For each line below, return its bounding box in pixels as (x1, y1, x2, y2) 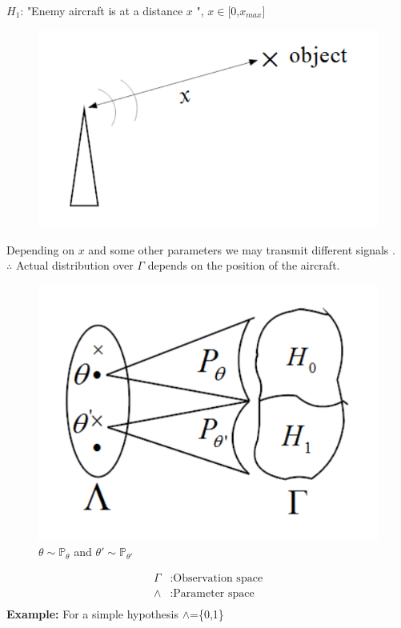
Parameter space (173, 587, 255, 599)
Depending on (6, 241, 74, 258)
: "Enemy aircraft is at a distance (20, 2, 183, 18)
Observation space (173, 572, 263, 584)
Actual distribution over (15, 257, 134, 274)
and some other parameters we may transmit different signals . (88, 241, 395, 258)
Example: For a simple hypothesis (6, 605, 178, 622)
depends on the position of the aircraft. (147, 257, 340, 274)
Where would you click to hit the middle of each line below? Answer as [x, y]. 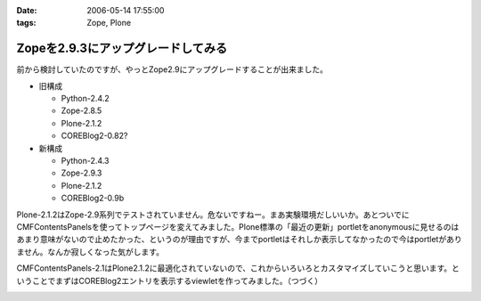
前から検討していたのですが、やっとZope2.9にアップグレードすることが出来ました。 [172, 69]
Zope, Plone [109, 23]
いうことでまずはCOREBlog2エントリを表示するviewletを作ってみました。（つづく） [170, 281]
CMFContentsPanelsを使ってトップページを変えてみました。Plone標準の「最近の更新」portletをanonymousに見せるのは [238, 226]
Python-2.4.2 [86, 99]
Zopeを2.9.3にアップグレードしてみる [122, 49]
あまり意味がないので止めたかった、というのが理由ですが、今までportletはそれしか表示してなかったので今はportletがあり [239, 240]
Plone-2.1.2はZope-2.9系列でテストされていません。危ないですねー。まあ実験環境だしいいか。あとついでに [213, 215]
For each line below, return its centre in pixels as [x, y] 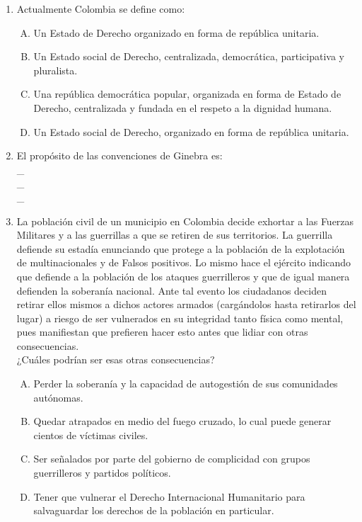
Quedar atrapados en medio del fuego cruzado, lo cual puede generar [182, 421]
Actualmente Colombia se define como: [101, 8]
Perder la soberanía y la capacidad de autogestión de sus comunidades [186, 384]
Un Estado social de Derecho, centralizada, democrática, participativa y [189, 56]
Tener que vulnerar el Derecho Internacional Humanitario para [169, 496]
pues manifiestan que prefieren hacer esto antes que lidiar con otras [162, 332]
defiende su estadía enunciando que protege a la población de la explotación [181, 248]
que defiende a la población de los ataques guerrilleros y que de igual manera [183, 276]
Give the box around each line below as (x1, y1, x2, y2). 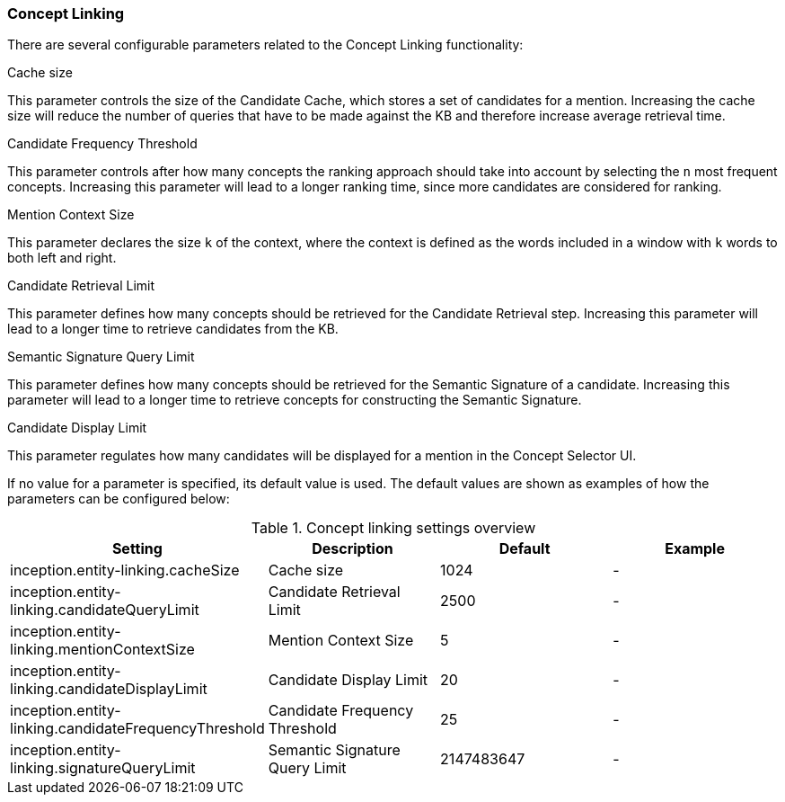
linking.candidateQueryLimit (10, 601, 199, 619)
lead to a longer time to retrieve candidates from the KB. (7, 321, 339, 337)
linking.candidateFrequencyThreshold (10, 719, 265, 738)
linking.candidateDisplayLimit (10, 680, 207, 699)
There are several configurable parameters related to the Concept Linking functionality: (7, 37, 524, 53)
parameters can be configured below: (7, 491, 230, 507)
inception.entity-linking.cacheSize (10, 561, 240, 580)
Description (312, 539, 393, 558)
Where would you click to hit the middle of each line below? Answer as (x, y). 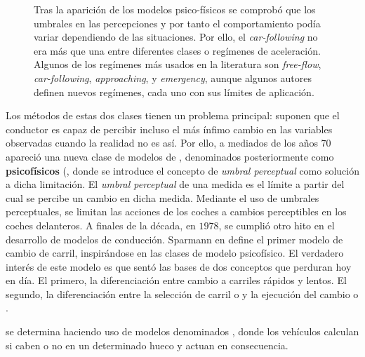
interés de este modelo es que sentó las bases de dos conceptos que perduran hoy (179, 266)
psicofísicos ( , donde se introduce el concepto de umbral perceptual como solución (183, 170)
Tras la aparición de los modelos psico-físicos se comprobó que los (175, 9)
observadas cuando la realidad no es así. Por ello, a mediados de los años (162, 143)
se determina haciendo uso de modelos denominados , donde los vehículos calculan (182, 331)
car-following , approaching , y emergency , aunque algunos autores (173, 78)
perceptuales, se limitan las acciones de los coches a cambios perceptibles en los (176, 211)
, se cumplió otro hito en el (277, 225)
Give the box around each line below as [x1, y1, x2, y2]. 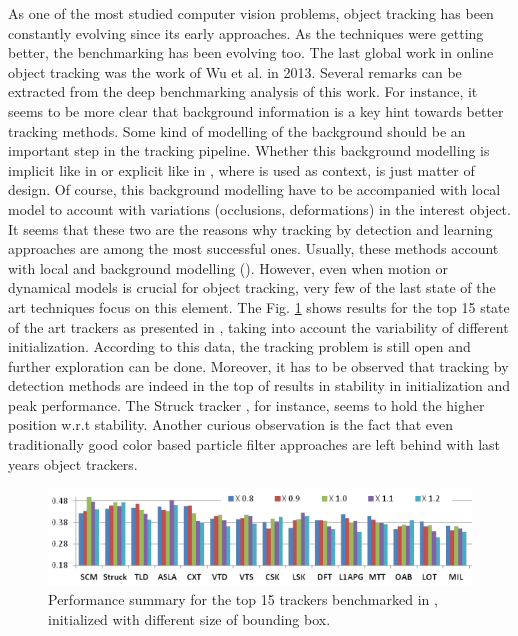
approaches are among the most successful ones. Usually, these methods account [8, 238, 499, 259]
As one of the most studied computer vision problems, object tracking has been [8, 3, 494, 23]
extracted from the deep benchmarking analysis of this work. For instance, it [8, 81, 478, 102]
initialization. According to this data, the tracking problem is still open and [8, 336, 471, 357]
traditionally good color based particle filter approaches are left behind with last [8, 434, 501, 455]
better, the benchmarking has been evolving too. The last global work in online [8, 42, 494, 63]
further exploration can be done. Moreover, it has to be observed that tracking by [8, 355, 509, 376]
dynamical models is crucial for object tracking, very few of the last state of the [8, 277, 496, 298]
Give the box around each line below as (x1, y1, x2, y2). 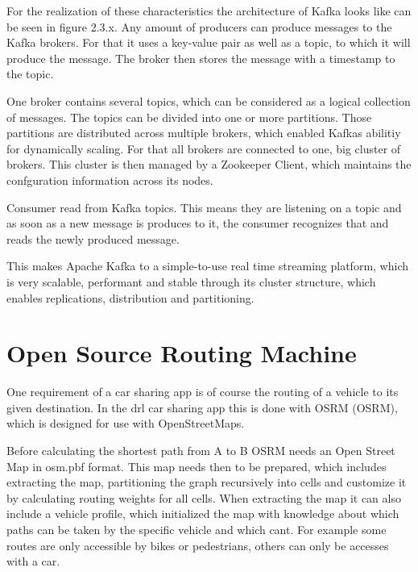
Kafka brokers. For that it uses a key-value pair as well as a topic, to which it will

□ □ □

→ Brief: The answer must be an exact restatement of all the records, with no pictures included.

→ Task response:
For each line below, return its bounding box in pixels as (x1, y1, x2, y2) 
Parameter space (173, 587, 255, 599)
Depending on (6, 241, 74, 258)
: "Enemy aircraft is at a distance (20, 2, 183, 18)
Observation space (173, 572, 263, 584)
Actual distribution over (15, 257, 134, 274)
and some other parameters we may transmit different signals . (88, 241, 395, 258)
Example: For a simple hypothesis (6, 605, 178, 622)
depends on the position of the aircraft. (147, 257, 340, 274)
Where would you click to hit the middle of each line below? Answer as [x, y]. 
前から検討していたのですが、やっとZope2.9にアップグレードすることが出来ました。 [172, 69]
Zope, Plone [109, 23]
いうことでまずはCOREBlog2エントリを表示するviewletを作ってみました。（つづく） [170, 281]
CMFContentsPanelsを使ってトップページを変えてみました。Plone標準の「最近の更新」portletをanonymousに見せるのは [238, 226]
Python-2.4.2 [86, 99]
Zopeを2.9.3にアップグレードしてみる [122, 49]
あまり意味がないので止めたかった、というのが理由ですが、今までportletはそれしか表示してなかったので今はportletがあり [239, 240]
Plone-2.1.2はZope-2.9系列でテストされていません。危ないですねー。まあ実験環境だしいいか。あとついでに [213, 215]
For each line below, return its centre in pixels as [x, y] 
Quedar atrapados en medio del fuego cruzado, lo cual puede generar [182, 421]
Actualmente Colombia se define como: [101, 8]
Perder la soberanía y la capacidad de autogestión de sus comunidades [186, 384]
Un Estado social de Derecho, centralizada, democrática, participativa y [189, 56]
Tener que vulnerar el Derecho Internacional Humanitario para [169, 496]
pues manifiestan que prefieren hacer esto antes que lidiar con otras [162, 332]
defiende su estadía enunciando que protege a la población de la explotación [181, 248]
que defiende a la población de los ataques guerrilleros y que de igual manera [183, 276]
Give the box around each line below as (x1, y1, x2, y2). 
linking.candidateQueryLimit (10, 601, 199, 619)
lead to a longer time to retrieve candidates from the KB. (7, 321, 339, 337)
linking.candidateFrequencyThreshold (10, 719, 265, 738)
linking.candidateDisplayLimit (10, 680, 207, 699)
There are several configurable parameters related to the Concept Linking functionality: (7, 37, 524, 53)
parameters can be configured below: (7, 491, 230, 507)
inception.entity-linking.cacheSize (10, 561, 240, 580)
Description (312, 539, 393, 558)
Where would you click to hit the middle of each line below? Answer as (x, y). 
interés de este modelo es que sentó las bases de dos conceptos que perduran hoy (179, 266)
psicofísicos ( , donde se introduce el concepto de umbral perceptual como solución (183, 170)
Tras la aparición de los modelos psico-físicos se comprobó que los (175, 9)
observadas cuando la realidad no es así. Por ello, a mediados de los años (162, 143)
se determina haciendo uso de modelos denominados , donde los vehículos calculan (182, 331)
car-following , approaching , y emergency , aunque algunos autores (173, 78)
perceptuales, se limitan las acciones de los coches a cambios perceptibles en los (176, 211)
, se cumplió otro hito en el (277, 225)
Give the box around each line below as [x1, y1, x2, y2]. 
approaches are among the most successful ones. Usually, these methods account [8, 238, 499, 259]
As one of the most studied computer vision problems, object tracking has been [8, 3, 494, 23]
extracted from the deep benchmarking analysis of this work. For instance, it [8, 81, 478, 102]
initialization. According to this data, the tracking problem is still open and [8, 336, 471, 357]
traditionally good color based particle filter approaches are left behind with last [8, 434, 501, 455]
better, the benchmarking has been evolving too. The last global work in online [8, 42, 494, 63]
further exploration can be done. Moreover, it has to be observed that tracking by [8, 355, 509, 376]
dynamical models is crucial for object tracking, very few of the last state of the [8, 277, 496, 298]
Give the box around each line below as (x1, y1, x2, y2). 
Kafka brokers. For that it uses a key-value pair as well as a topic, to which it will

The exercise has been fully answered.